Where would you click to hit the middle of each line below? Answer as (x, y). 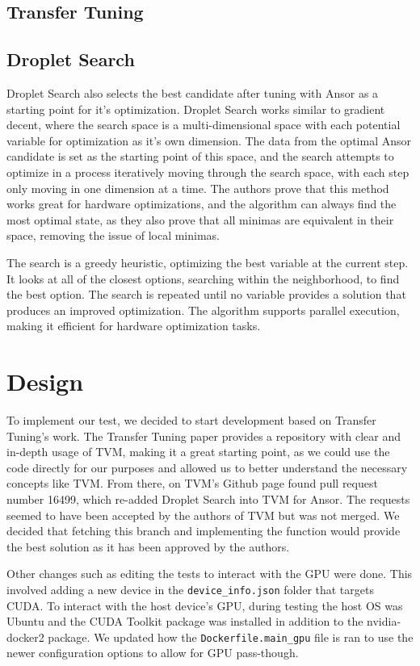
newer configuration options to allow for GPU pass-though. (153, 653)
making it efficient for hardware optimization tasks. (134, 326)
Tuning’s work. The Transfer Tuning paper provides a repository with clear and (204, 436)
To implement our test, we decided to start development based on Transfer (191, 420)
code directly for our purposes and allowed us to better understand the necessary (207, 467)
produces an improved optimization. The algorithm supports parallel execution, (203, 310)
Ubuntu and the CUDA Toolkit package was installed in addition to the (185, 621)
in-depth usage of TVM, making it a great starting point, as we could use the (198, 452)
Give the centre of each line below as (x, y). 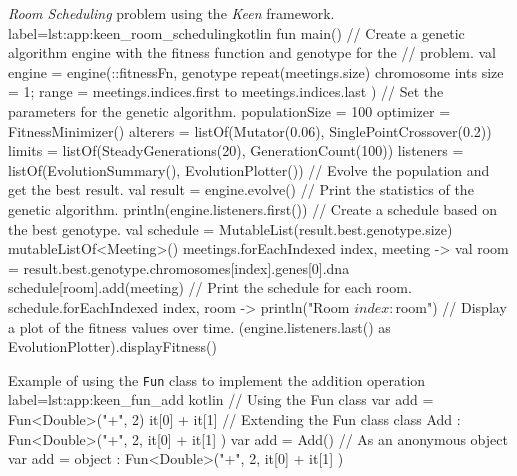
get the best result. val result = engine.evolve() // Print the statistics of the (241, 189)
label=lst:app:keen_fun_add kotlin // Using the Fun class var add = (221, 399)
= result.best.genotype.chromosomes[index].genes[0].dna (179, 267)
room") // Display (451, 306)
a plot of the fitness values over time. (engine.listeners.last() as (199, 326)
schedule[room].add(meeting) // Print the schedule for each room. (210, 287)
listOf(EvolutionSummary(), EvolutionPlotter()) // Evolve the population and (249, 169)
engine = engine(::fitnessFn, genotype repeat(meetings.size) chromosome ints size (256, 71)
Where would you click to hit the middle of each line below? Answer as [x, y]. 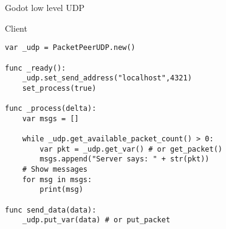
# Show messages [55, 170]
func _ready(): [36, 68]
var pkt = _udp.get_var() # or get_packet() [131, 149]
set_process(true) [59, 88]
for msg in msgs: [57, 179]
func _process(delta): [51, 109]
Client [16, 28]
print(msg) [61, 190]
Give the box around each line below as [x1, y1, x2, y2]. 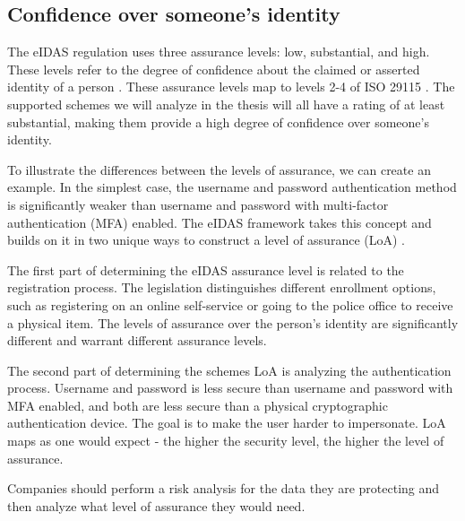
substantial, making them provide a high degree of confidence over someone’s [7, 112, 429, 131]
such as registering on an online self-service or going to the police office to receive [7, 295, 453, 314]
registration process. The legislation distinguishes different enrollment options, [7, 278, 436, 297]
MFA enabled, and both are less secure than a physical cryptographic [7, 395, 388, 414]
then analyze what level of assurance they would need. [7, 496, 306, 515]
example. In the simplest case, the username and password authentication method [7, 178, 457, 196]
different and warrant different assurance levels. [7, 331, 267, 350]
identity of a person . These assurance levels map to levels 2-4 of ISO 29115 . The [7, 77, 455, 96]
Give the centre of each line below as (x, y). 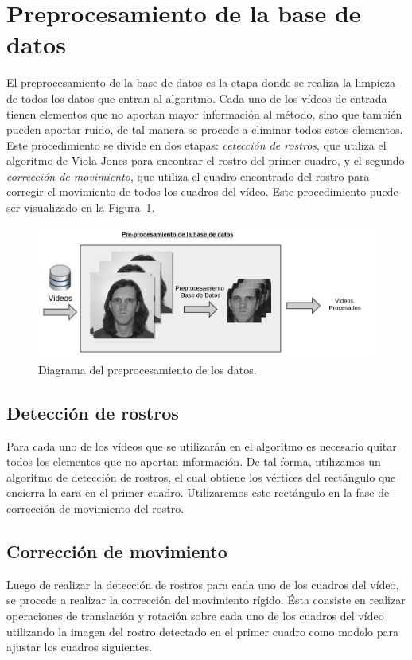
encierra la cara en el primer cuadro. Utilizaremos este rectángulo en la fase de (198, 492)
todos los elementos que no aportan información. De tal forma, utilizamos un (194, 461)
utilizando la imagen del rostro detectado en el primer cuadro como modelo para (203, 631)
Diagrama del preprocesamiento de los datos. (148, 369)
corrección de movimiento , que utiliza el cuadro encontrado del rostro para (188, 176)
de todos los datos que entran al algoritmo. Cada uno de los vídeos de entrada (197, 98)
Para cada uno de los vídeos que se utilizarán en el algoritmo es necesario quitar (202, 445)
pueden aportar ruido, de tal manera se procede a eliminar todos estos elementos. (205, 129)
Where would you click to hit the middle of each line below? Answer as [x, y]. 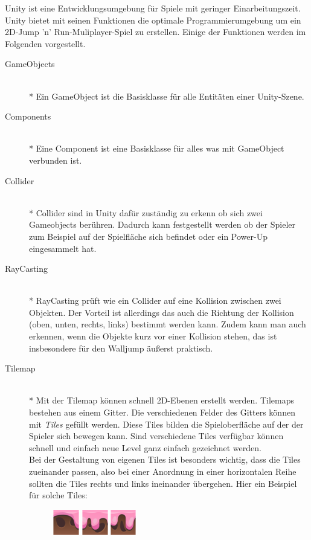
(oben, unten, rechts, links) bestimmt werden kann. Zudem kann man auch [168, 324]
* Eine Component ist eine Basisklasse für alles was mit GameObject [157, 148]
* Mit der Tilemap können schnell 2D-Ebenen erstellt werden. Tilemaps [162, 400]
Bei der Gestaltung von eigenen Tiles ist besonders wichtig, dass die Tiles [165, 459]
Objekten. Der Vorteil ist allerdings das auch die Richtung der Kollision [162, 312]
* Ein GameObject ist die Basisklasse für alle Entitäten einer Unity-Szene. [167, 96]
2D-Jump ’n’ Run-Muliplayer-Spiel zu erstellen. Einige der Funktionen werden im [155, 32]
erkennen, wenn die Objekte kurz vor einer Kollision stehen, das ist [153, 336]
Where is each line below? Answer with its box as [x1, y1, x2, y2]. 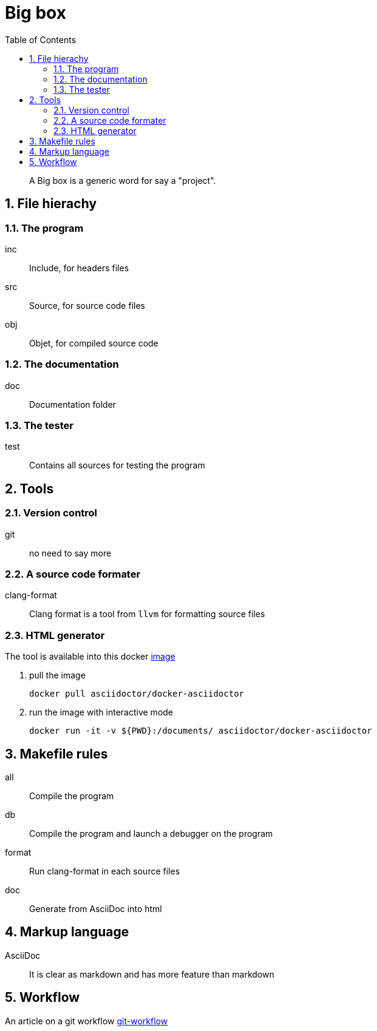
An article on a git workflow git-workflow [5, 1015, 168, 1026]
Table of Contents [5, 34, 76, 45]
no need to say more [29, 547, 112, 558]
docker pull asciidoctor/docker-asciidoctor [29, 689, 245, 699]
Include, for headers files [29, 262, 129, 273]
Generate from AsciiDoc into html [29, 904, 162, 914]
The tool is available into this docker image [5, 651, 175, 662]
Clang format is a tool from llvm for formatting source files [29, 609, 265, 620]
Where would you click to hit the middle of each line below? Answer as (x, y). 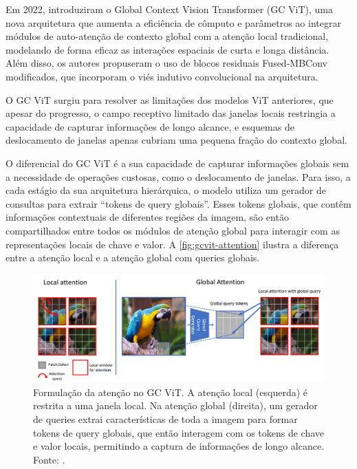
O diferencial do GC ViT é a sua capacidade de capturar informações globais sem (177, 163)
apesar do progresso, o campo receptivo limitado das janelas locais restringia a (171, 113)
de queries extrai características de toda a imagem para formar (165, 418)
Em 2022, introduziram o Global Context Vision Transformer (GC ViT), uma (169, 9)
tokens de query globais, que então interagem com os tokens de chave (179, 432)
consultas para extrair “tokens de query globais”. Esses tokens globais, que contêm (178, 203)
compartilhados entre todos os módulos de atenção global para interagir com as (173, 230)
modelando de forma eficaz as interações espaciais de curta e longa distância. (167, 49)
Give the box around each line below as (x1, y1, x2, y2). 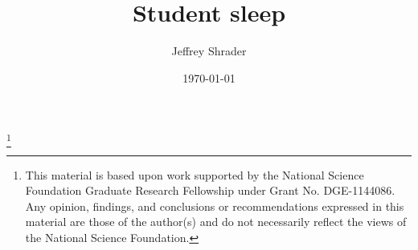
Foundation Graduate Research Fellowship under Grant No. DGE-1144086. (25, 182, 395, 199)
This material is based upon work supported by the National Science (25, 166, 364, 183)
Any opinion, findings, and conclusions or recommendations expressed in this (25, 197, 404, 214)
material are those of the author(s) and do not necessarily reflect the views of (25, 213, 407, 230)
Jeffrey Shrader (171, 42, 247, 59)
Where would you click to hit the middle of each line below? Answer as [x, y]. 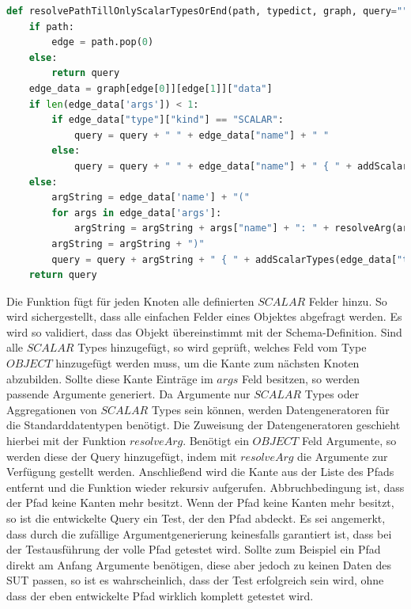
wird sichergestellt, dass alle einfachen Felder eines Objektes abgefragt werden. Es [204, 316]
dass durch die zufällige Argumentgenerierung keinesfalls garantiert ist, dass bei [199, 533]
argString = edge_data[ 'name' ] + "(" [151, 198]
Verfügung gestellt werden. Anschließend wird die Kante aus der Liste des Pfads [200, 472]
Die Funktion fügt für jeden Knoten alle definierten [130, 301]
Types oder [332, 394]
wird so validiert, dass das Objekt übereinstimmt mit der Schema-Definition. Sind [204, 331]
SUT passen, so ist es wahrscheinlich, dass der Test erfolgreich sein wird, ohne [195, 580]
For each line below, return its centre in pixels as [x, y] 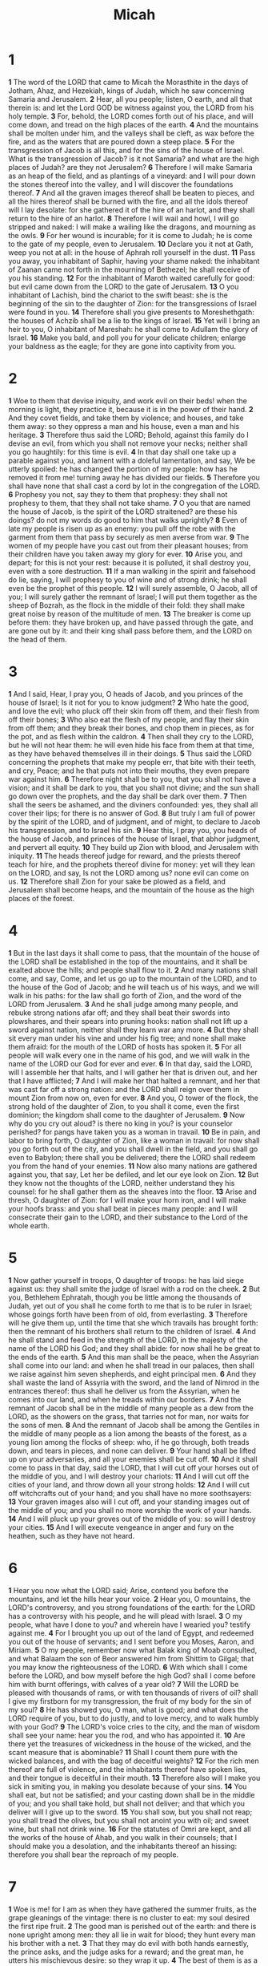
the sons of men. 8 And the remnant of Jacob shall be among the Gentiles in [134, 1425]
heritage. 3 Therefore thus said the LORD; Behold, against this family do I [129, 435]
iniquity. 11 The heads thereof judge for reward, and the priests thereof [125, 856]
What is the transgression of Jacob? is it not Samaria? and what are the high [134, 159]
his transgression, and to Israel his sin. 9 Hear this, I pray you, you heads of [132, 830]
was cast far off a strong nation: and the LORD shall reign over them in [124, 1089]
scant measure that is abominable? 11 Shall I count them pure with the [123, 1752]
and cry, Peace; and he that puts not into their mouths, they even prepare [129, 771]
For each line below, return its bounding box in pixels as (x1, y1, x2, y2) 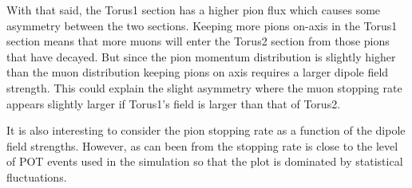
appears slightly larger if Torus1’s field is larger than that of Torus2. (6, 95, 341, 112)
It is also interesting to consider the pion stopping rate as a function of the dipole (6, 122, 406, 139)
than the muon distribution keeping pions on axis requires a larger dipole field (6, 64, 389, 80)
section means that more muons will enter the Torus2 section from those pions (6, 33, 390, 49)
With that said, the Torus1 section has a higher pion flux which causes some (6, 2, 381, 18)
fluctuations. (6, 168, 67, 185)
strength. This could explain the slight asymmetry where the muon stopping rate (6, 79, 402, 96)
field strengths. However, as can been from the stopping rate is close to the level (6, 137, 398, 154)
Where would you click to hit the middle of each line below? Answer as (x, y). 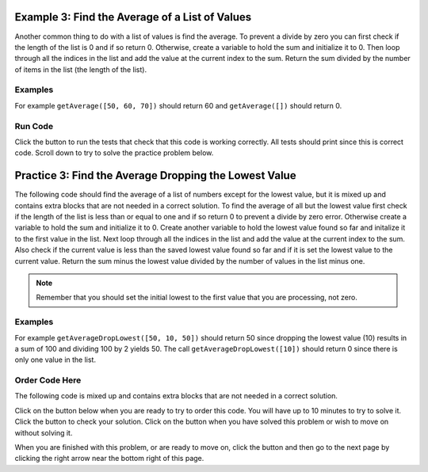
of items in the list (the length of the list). (80, 69)
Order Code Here (48, 380)
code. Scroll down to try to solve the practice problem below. (114, 153)
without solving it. (44, 432)
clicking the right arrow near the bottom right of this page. (109, 459)
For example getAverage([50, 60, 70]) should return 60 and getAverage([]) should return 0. (178, 105)
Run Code (34, 126)
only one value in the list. (55, 360)

..........

Lines with the word "than" in them should be copied from the preceding records.

> Answer to this task
MFA enabled, and both are less secure than a physical cryptographic [7, 395, 388, 414]
appears slightly larger if Torus1’s field is larger than that of Torus2. (6, 95, 341, 112)
than the muon distribution keeping pions on axis requires a larger dipole field (6, 64, 389, 80)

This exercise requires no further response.